START Given information

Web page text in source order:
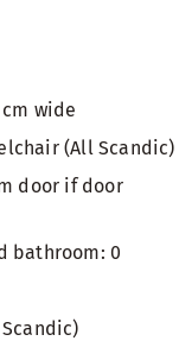
wide
(All Scandic)
door if door
bathroom: 0
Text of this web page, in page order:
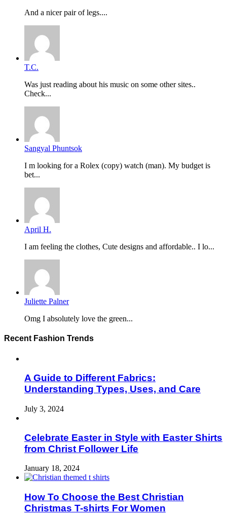
And a nicer pair of legs....
T.C.
Was just reading about his music on some other sites..
Check...
Sangyal Phuntsok
I m looking for a Rolex (copy) watch (man). My budget is
bet...
April H.
I am feeling the clothes, Cute designs and affordable.. I lo...
Juliette Palner
Omg I absolutely love the green...
Recent Fashion Trends
A Guide to Different Fabrics:
Understanding Types, Uses, and Care
July 3, 2024
Celebrate Easter in Style with Easter Shirts
from Christ Follower Life
January 18, 2024
How To Choose the Best Christian
Christmas T-shirts For Women
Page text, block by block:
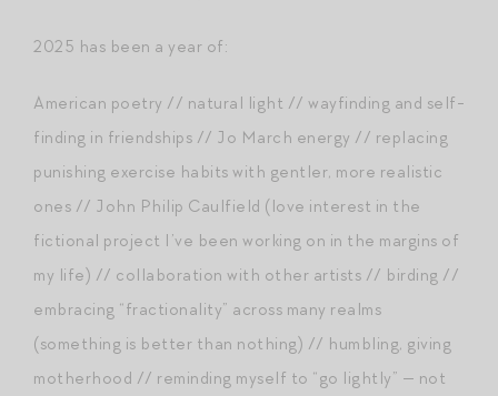
2025 has been a year of:
American poetry // natural light // wayfinding and self-
finding in friendships // Jo March energy // replacing
punishing exercise habits with gentler, more realistic
ones // John Philip Caulfield (love interest in the
fictional project I’ve been working on in the margins of
my life) // collaboration with other artists // birding //
embracing “fractionality” across many realms
(something is better than nothing) // humbling, giving
motherhood // reminding myself to “go lightly” — not
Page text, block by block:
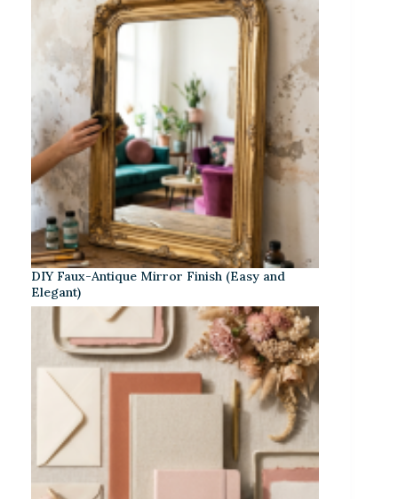
DIY Faux-Antique Mirror Finish (Easy and
Elegant)
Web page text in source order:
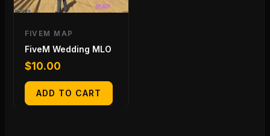
FIVEM MAP
FiveM Wedding MLO
$10.00
ADD TO CART
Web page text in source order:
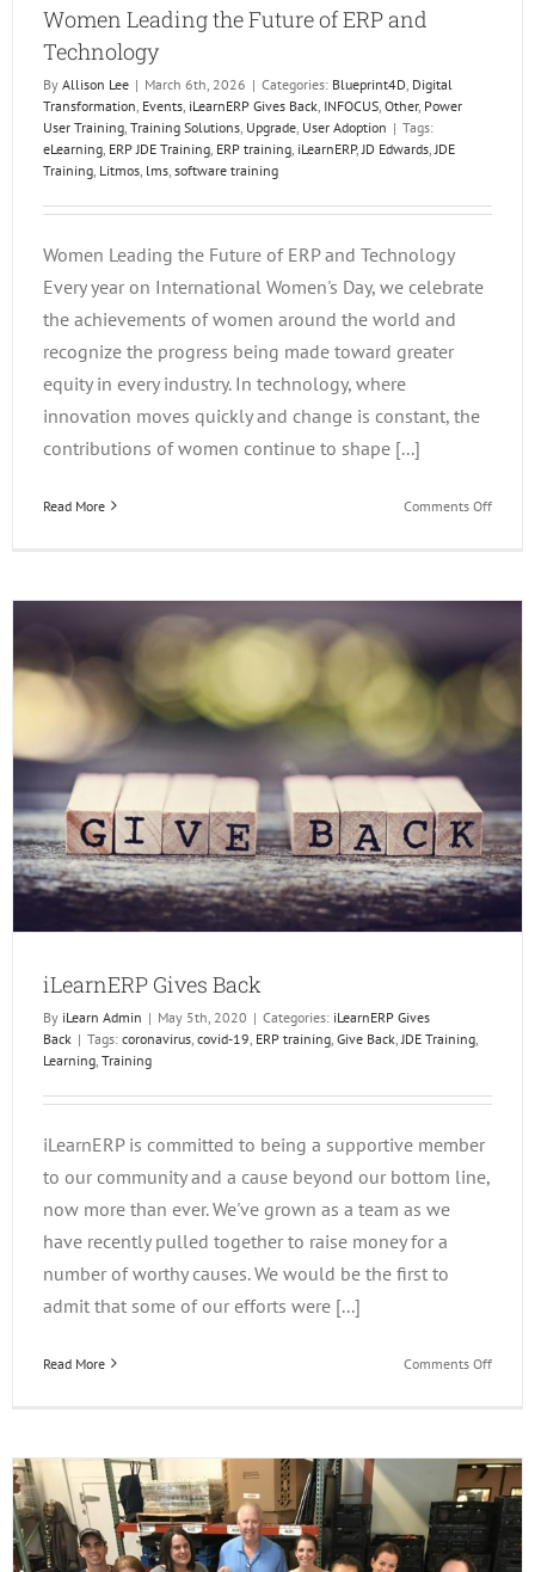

END Given information

- Goal of the exercise
Extract the full listing above verbatim; pictures are to be left out of the copy.

- Written solution
Web page text in source order:
wide
(All Scandic)
door if door
bathroom: 0
Text of this web page, in page order:
And a nicer pair of legs....
T.C.
Was just reading about his music on some other sites..
Check...
Sangyal Phuntsok
I m looking for a Rolex (copy) watch (man). My budget is
bet...
April H.
I am feeling the clothes, Cute designs and affordable.. I lo...
Juliette Palner
Omg I absolutely love the green...
Recent Fashion Trends
A Guide to Different Fabrics:
Understanding Types, Uses, and Care
July 3, 2024
Celebrate Easter in Style with Easter Shirts
from Christ Follower Life
January 18, 2024
How To Choose the Best Christian
Christmas T-shirts For Women
Page text, block by block:
2025 has been a year of:
American poetry // natural light // wayfinding and self-
finding in friendships // Jo March energy // replacing
punishing exercise habits with gentler, more realistic
ones // John Philip Caulfield (love interest in the
fictional project I’ve been working on in the margins of
my life) // collaboration with other artists // birding //
embracing “fractionality” across many realms
(something is better than nothing) // humbling, giving
motherhood // reminding myself to “go lightly” — not
Page text, block by block:
DIY Faux-Antique Mirror Finish (Easy and
Elegant)
Web page text in source order:
FIVEM MAP
FiveM Wedding MLO
$10.00
ADD TO CART
Web page text in source order:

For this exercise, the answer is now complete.